Most Buildings Are Roofless

Feb 16, 2025 09:57 136

Returning Home: Syrians Return to Their Destroyed Homes  - 1

After a decade of war and displacement, many Syrians are returning to their homes to find them looted and roofless, the Associated Press reported.

In towns like Maarat al-Numan and Kfar Nabl in northern Syria, residents who fled years ago are returning after the fall of former President Bashar al-Assad, but now face the harsh reality of widespread theft and destruction.

Strategically located on the road between the cities of Aleppo and Damascus, Maarat al-Numan has become a flashpoint in the Syrian civil war. In 2020, Assad's forces captured the area from rebel control. Groups affiliated with Assad then looted houses and demolished some of them to extract valuable materials and furniture, rights groups quoted by BTA said.

Steel and wires were removed from the roofs of houses to be sold. Aerial video of the area showed rows of houses with missing roofs.
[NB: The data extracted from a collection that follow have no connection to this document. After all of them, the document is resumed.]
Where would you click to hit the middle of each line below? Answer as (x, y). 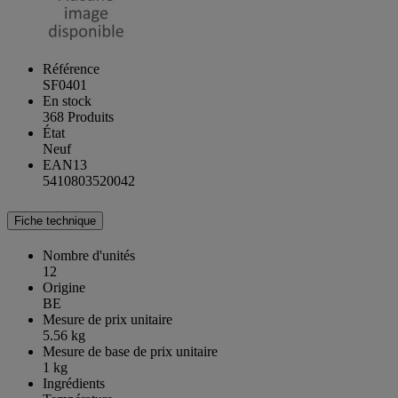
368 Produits (78, 116)
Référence (71, 68)
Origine (64, 288)
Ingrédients (74, 384)
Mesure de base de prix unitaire (130, 352)
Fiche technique (55, 221)
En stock (67, 100)
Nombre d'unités (89, 256)
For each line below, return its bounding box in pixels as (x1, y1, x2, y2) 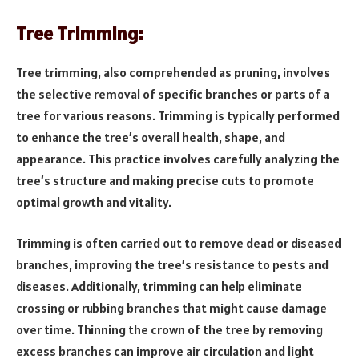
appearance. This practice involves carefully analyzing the (16, 150, 340, 167)
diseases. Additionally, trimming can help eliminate (16, 278, 302, 295)
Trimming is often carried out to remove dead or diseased (16, 235, 341, 252)
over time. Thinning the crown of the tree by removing (16, 321, 323, 338)
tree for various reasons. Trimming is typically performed (16, 107, 340, 123)
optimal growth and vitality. (16, 193, 171, 210)
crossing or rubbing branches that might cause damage (16, 300, 327, 317)
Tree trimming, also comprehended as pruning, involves (16, 63, 330, 80)
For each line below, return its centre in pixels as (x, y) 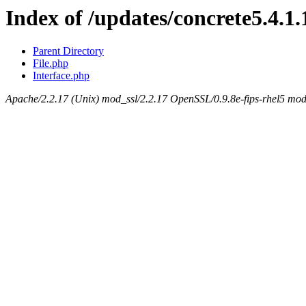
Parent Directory (68, 51)
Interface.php (61, 76)
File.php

Anmar Zaatur, who left in 2019, says he returned in 2025 to find his home destroyed.

"There was nowhere to put our children", he said. "This destruction is not from the bombing, it is from the military. And it is not just my home, it is the same for my neighbors and friends".

Upon returning to Maarat al-Numan, Zakaria al-Awad burst into tears of joy and sorrow. His house was destroyed, "one of the first to be hit," he says.

"There's no better place than home," he says, though. "Now we have freedom, and that's priceless."

Others were more cautious about the future.

"The problem is that it's impossible to go back to our lives without a roof," says returnee Hassan Barbesh. "Ma'arat al-Numan is a poor city. It's very difficult to start from scratch."